It’s not every time that I can visit the wet market in every city and town I go to. But when I do, it’s always an adventure.
At the recent culinary competition in Cagayan de Oro City called Kumbira, we remembered a market trip years ago, and decided to have breakfast at Cogon, which is how the market is called there.
The market looks the same; it still is dark inside, a bit crowded between stalls. And the place we had breakfast last time was also still there, the benches facing the spot the two most important items are cooked: puto maya and sikwate (chocolate drink).
At Nanol’s, it was still Fe who was cooking the puto maya using violet sticky rice. She said they cook two sacks daily. The recipe includes coconut milk, sugar and a bit of ginger, which is what makes puto maya different from other kakanin (rice cakes).
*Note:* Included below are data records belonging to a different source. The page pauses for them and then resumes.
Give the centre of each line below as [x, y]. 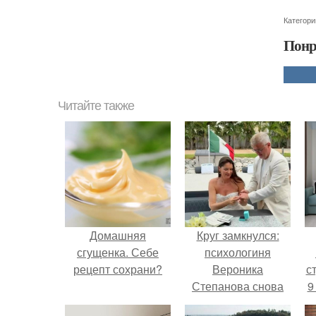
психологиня [238, 252]
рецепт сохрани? [118, 269]
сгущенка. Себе [118, 252]
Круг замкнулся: [238, 235]
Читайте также [96, 106]
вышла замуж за [238, 303]
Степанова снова [238, 286]
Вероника [238, 269]
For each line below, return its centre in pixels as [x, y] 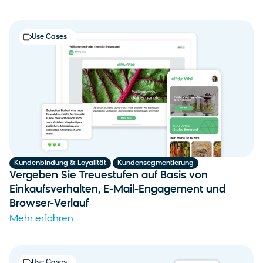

When we arrived, one big pot was at that stage known as in-in, or steaming under slow charcoal fire to be fully cooked.
The cooked puto maya will be shaped into triangles and wrapped in banana leaves. And it’s best paired with sikwate. My breakfast cost a total of P23—P15 for the chocolate and P8 for the puto maya.
Sometimes customers want the puto maya placed between bread, like a sandwich; another unusual pairing, carbs on carbs. The folks there call it puto bread.
A huge molinera (chocolate mixer) was creating froth in a huge pot of sikwate, operated by Jennifer, who looks like her mother. Her mom, the owner of the place, used to serve us but she was better at pouring the beverage an arm’s length above her head like a chai wallah. But the takeout chocolate is still placed in empty milk cans, with the top opened until only a bit of metal holds the top in place, so there will still be a cover.
A bit of a walk, and we got to the vegetable section. Our guide told the vendor we were interested in the ingredients for kinilaw (pickled seafood). The vendor produced a packet of ready ingredients—tabon-tabon, suwa, calamansi, chili.
The tabon-tabon is a hard-shelled fruit that, when opened, shows a whitish interior that is then scraped and added to the kinilaw, to help with digestion. The suwa is a sweet-smelling lime.
There were also plastic containers that contained bahal, or coconut vinegar that is still sweetish because it hasn’t fully fermented. Then there were containers where the vinegar was frothing, which meant it was already sour. That state is called tanduay in Paombong, Bulacan, a place likewise known for its nipa vinegar.
The vendor told us to wash the seafood, whether fish or shrimps, with sour vinegar, then throw away that vinegar, put in the bahal with the prepared ingredients, then season with salt and pepper. Coconut milk can be added.
Further on were pails that contained guinamos (shrimp and fish pastes). The shrimp pastes were colored a dark pink, and there were two kinds—those still whole and those that had been mashed. At another stall, a vendor was crushing the fish with a lusong, a big wooden pounder.
Huge fish was being cut in another area. The malasugue (marlin) was cut so neatly the pieces looked like huge sashimi.
On one side of Cogon are the dining stalls that serve halal food, cooked according to Muslim recipes. Here, everyone is welcome to taste chicken cooked in turmeric, or fish cooked fried or as paksiw. I couldn’t really tell what the other dishes were.
Moving to another section, we came to the dried fish—so many kinds of them, including squid called lansang, and the small longish variety nicknamed ballpen. I must have looked amused, because someone commented that squid contained ink, after all.
A big fish was identified as parrot fish. It goes by different names in different regions—mulmul in the Visayas, muymuy in Surigao, lipti in Cagayan de Oro.
We ended the visit in the dry goods section. From there, a surprisingly affordable malong is now among my collection of native wear.